2008 children's novel by Anna Dale

Spellbound is a 2008 fantasy/magic novel for children and the 3rd to have been written by British author Anna Dale, the author of Whispering to Witches and Dawn Undercover.

Spellbound is used by the University of Winchester as an example of a book produced by an alumnus of their Creative Writing program who has gone on to become a successful author.

== Plot ==
12-year-old Athene Enright is bossy and cruel to her cheery, 6-year-old brother, Zach. On their family summer holiday she encounters a separate species from humans called the Humble Gloam. When she makes best friends with two of them, Humdudgeon and Huffkin, Athene learns about the Low Gloam and their prisoners. Is this a perfect way to get rid of Zach?

However, before long Athene starts to see how much her brother really means to her and so with Humdudgeon and Huffkin she begins an unforgettable journey to save her brother and all the prisoners from the dreaded Low Gloam.

== Characters ==
- Athene Enright: clever but bossy and very moody.

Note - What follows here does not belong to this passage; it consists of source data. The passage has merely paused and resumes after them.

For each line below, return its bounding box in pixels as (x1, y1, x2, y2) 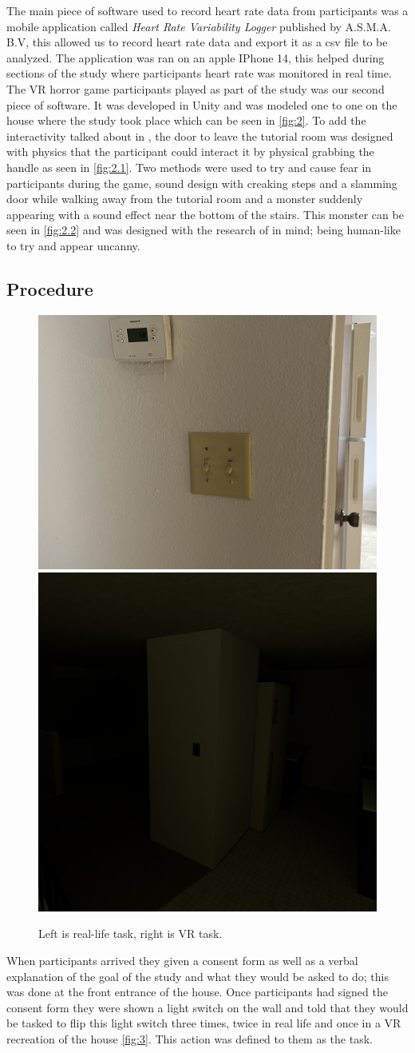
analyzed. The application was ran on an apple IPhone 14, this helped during (6, 49, 385, 66)
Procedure (6, 276, 93, 301)
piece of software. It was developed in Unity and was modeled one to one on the (6, 96, 397, 113)
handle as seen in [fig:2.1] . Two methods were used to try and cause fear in (6, 158, 372, 175)
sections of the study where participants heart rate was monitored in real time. (6, 65, 392, 82)
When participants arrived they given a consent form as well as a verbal (6, 951, 358, 968)
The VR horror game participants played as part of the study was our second (6, 80, 385, 97)
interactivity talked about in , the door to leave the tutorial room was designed (6, 127, 393, 144)
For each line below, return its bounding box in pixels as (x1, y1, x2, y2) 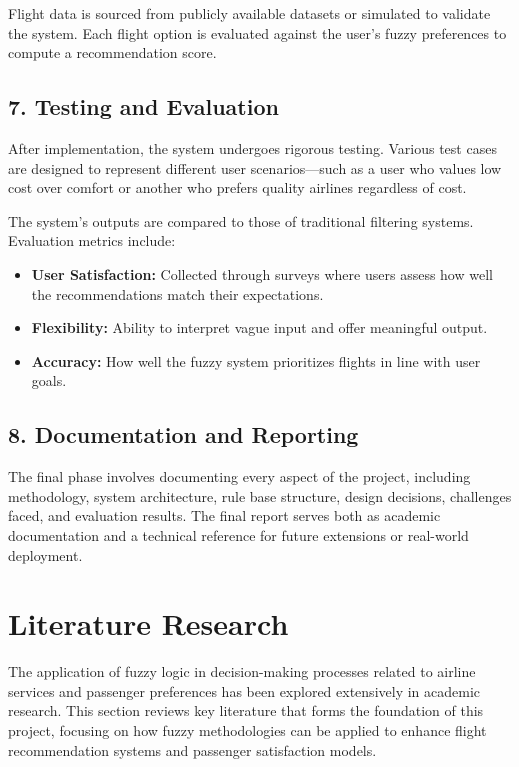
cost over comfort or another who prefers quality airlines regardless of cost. (8, 177, 467, 198)
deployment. (8, 544, 83, 565)
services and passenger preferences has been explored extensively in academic (8, 680, 481, 701)
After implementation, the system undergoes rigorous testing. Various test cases (8, 137, 497, 158)
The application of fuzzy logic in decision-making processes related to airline (8, 661, 476, 682)
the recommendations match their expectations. (31, 283, 324, 304)
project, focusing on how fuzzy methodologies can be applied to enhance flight (8, 720, 487, 740)
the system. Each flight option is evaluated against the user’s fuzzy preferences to (8, 22, 507, 43)
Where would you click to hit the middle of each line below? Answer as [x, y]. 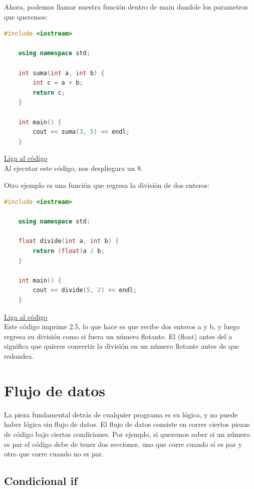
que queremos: [26, 16]
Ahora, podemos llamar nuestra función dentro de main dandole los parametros [126, 7]
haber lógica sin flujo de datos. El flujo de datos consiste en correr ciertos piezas [127, 424]
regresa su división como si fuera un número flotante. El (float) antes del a [118, 336]
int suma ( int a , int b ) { [61, 73]
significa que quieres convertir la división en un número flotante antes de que [122, 346]
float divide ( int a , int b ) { [69, 241]
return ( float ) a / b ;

Athene loathes her little brother, Zach, but does she really?
- Zachery Enright: Zach for short, he is happy-go-lucky and adores his sister despite her hatred for him.
- Humdudgeon: Athene's humble Gloam friend, kind and wise, but hides behind the lie of his injured leg.
- Huffkin: Athene's other humble Gloam friend, she is friendly and fun with a great personality.

== Reception ==

On publication the novel was generally well received. Anna Gannon of Inis magazine said she saw "parallels to Alice in Wonderland".
. American reviewer Usha Reynolds called the book "charming and funny". Books for Keeps' Huw Thomas described it as a "beautifully crafted tale."

The book has been recommended as an example of magical storytelling by the Daily Telegraph's Toby Clements. Other reviewers have said it reminds them of the works of Enid Blyton and C. S. Lewis.

5 editions of the book have been published between 2008 and 2010.